Plus René réfléchit, et plus il est dominé par une humilité et un découragement qu’il n’a jamais encore connus. A quoi donc lui a servi de s’être fait, depuis des années et des années, une loi inflexible d’accomplir toujours strictement les plus petits comme les plus grands devoirs ? Qu’y a-t-il gagné, sinon de devenir trop absolu dans ses jugements ; d’avoir, comme dit Guillemette, la sagesse intransigeante ; de s’être accoutumé à embarrasser sa vie de scrupules plus ou moins inutiles… Et aujourd’hui encore de jouer peut-être son bonheur par une conception trop étroite de ce qu’il doit faire…

Des heures et des heures, René songe ainsi, désemparé, scrutant son passé, puis l’avenir auquel il rêve, hanté par le souvenir de la minute où Guillemette était sur sa poitrine, confiante et tendre comme une enfant qui se sent infiniment aimée…

XVIII

— Enfin vous voilà ! oncle. Ce n’est pas bien de m’abandonner ainsi pour votre dernier jour à Houlgate !… Si vous voulez que je vous pardonne, venez encore une fois faire un peu de footing avec moi ?…

Et Guillemette regarde René Carrère avec l’expression câline et confiante qui l’attire invinciblement vers elle. Sous couleur de renseignements à préciser, il a, en effet, passé une partie de l’après-midi à Trouville, et, le soir même, il quitte les Passiflores pour aller faire, avec un camarade, l’excursion projetée dans le Midi, à Biarritz. Il n’hésite jamais à accomplir une résolution prise, même au prix d’un effort pénible. Quand il a fait part de ce dessein à sa sœur, elle a vivement protesté, redoutant que ce départ inattendu n’ait été motivé par sa regrettable sortie lors de leur conversation sur les de Vausennes. Il l’a facilement tranquillisée. Comme elle n’use pas de prétextes, même en sa vie mondaine, elle croit toujours à la sincérité des assurances qu’elle reçoit. A son beau-frère, il n’a eu aucune explication à donner, car dès le lendemain de l’inoubliable promenade en auto, Raymond Seyntis est reparti à l’aube pour Paris.

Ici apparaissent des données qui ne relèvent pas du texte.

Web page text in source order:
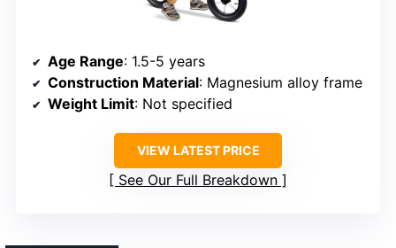
Age Range: 1.5-5 years
Construction Material: Magnesium alloy frame
Weight Limit: Not specified
VIEW LATEST PRICE
See Our Full Breakdown
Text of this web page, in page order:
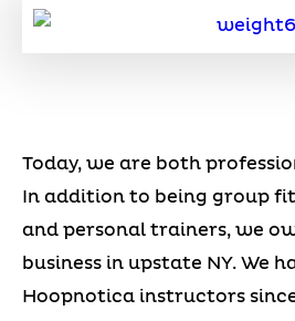
Today, we are both
In addition to being group
and personal trainers, we
business in upstate NY. We
Hoopnotica instructors
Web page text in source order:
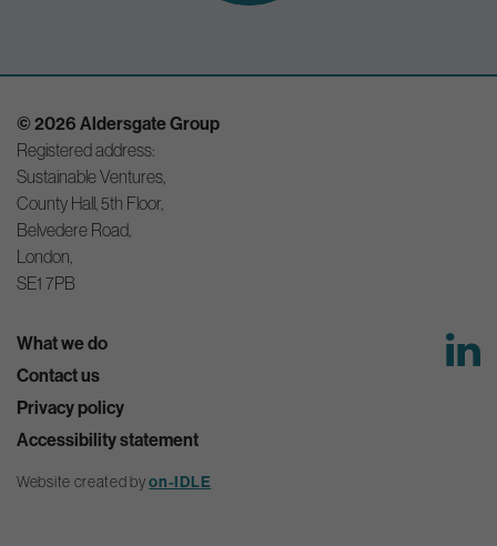
© 2026 Aldersgate Group
Registered address:
Sustainable Ventures,
County Hall, 5th Floor,
Belvedere Road,
London,
SE1 7PB
What we do
Contact us
Privacy policy
Accessibility statement
Website created byon-IDLE
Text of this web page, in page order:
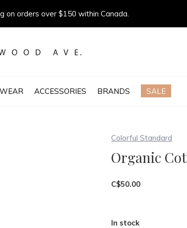
ACCESSORIES BRANDS SALE
on orders over $150 within Canada.
Colorful Standard
Organic
C$50.00
In stock
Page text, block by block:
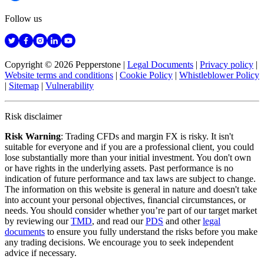
Follow us
Copyright © 2026 Pepperstone | Legal Documents | Privacy policy |
Website terms and conditions | Cookie Policy | Whistleblower Policy
| Sitemap | Vulnerability
Risk disclaimer
Risk Warning: Trading CFDs and margin FX is risky. It isn't
suitable for everyone and if you are a professional client, you could
lose substantially more than your initial investment. You don't own
or have rights in the underlying assets. Past performance is no
indication of future performance and tax laws are subject to change.
The information on this website is general in nature and doesn't take
into account your personal objectives, financial circumstances, or
needs. You should consider whether you’re part of our target market
by reviewing ourTMD, and read ourPDS and otherlegal
documents to ensure you fully understand the risks before you make
any trading decisions. We encourage you to seek independent
advice if necessary.
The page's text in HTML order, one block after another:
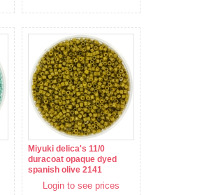
Miyuki delica's 11/0
duracoat opaque dyed
spanish olive 2141
Login to see prices
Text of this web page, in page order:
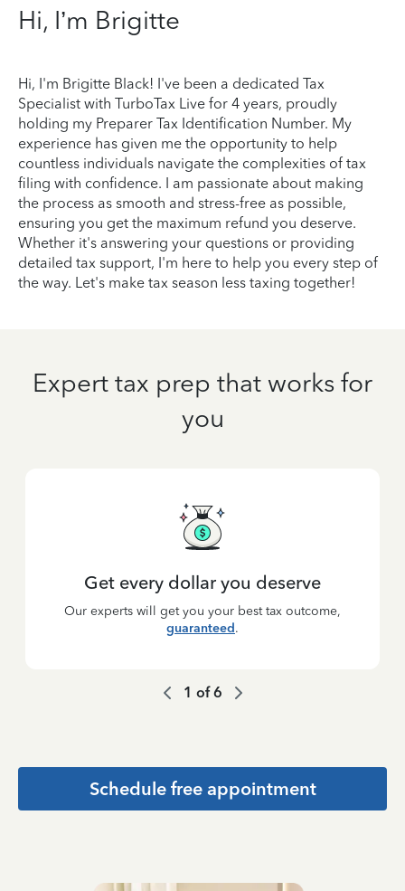
Hi, I’m Brigitte
Hi, I'm Brigitte Black! I've been a dedicated Tax
Specialist with TurboTax Live for 4 years, proudly
holding my Preparer Tax Identification Number. My
experience has given me the opportunity to help
countless individuals navigate the complexities of tax
filing with confidence. I am passionate about making
the process as smooth and stress-free as possible,
ensuring you get the maximum refund you deserve.
Whether it's answering your questions or providing
detailed tax support, I'm here to help you every step of
the way. Let's make tax season less taxing together!
Expert tax prep that works for
you
Get every dollar you deserve
Our experts will get you your best tax outcome,
guaranteed.
1 of6
Schedule free appointment

Quant à Guillemette, elle a écouté, sans dire un mot, les détails qu’il a donnés à table sur son projet, de cet accent un peu bref qui trahit une résolution bien arrêtée. Ensuite, elle n’a fait aucune allusion même à ce départ, qu’elle a paru accepter comme tout naturel, la laissant indifférente. Et ce silence a été singulièrement dur à René. Sa conviction s’en est affermie, qu’il agissait pour le mieux en voulant la guérison. Sous des prétextes divers, il a fui Guillemette pendant les quelques jours où il lui fallait encore séjourner aux Passiflores ; il a cherché la solitude des sentiers que les pluies de septembre font déserts ; et il y a marché, droit devant lui, au hasard des chemins, exaspéré contre lui-même, maudissant son congé qui lui a donné le loisir de devenir ainsi ridiculement sentimental, et son dédain de se distraire comme les autres jeunes hommes, par les plaisirs qui leur permettent d’attendre le mariage. Il a pensé à demander d’être immédiatement remis en activité, avant même la fin de son congé, à solliciter une garnison lointaine, au lieu du poste qui l’attend à l’état-major de Paris et le rapprochera forcément d’elle

Et puis, le jour du départ arrivé, après de sombres heures à Trouville, morose et odieux dans le désarroi de la saison finissante, il a repris le train pour Houlgate qu’il doit quitter dans la soirée ; et il s’en est allé vers la plage, parce que le soleil couchant est très beau, parce qu’il sait — oh ! faiblesse ! — que Guillemette aime à venir le voir descendre dans la mer. Il s’est dirigé vers la tente où Mademoiselle travaille, surveillant Mad. Et elle aussi est là, debout, regardant le flot qui monte sur le sable, cambrée dans sa vareuse de laine rouge, les plis de sa jupe soulevés un peu par la brise sur les pieds fins, fermement posés. Des cheveux volètent autour de ses tempes, sous son feutre gris pâle, où palpitent de longues ailes.

Une exclamation de Mad lui fait tourner la tête. Elle l’aperçoit. Aussitôt dans l’iris violet, luit ce regard qui l’attire invinciblement vers elle.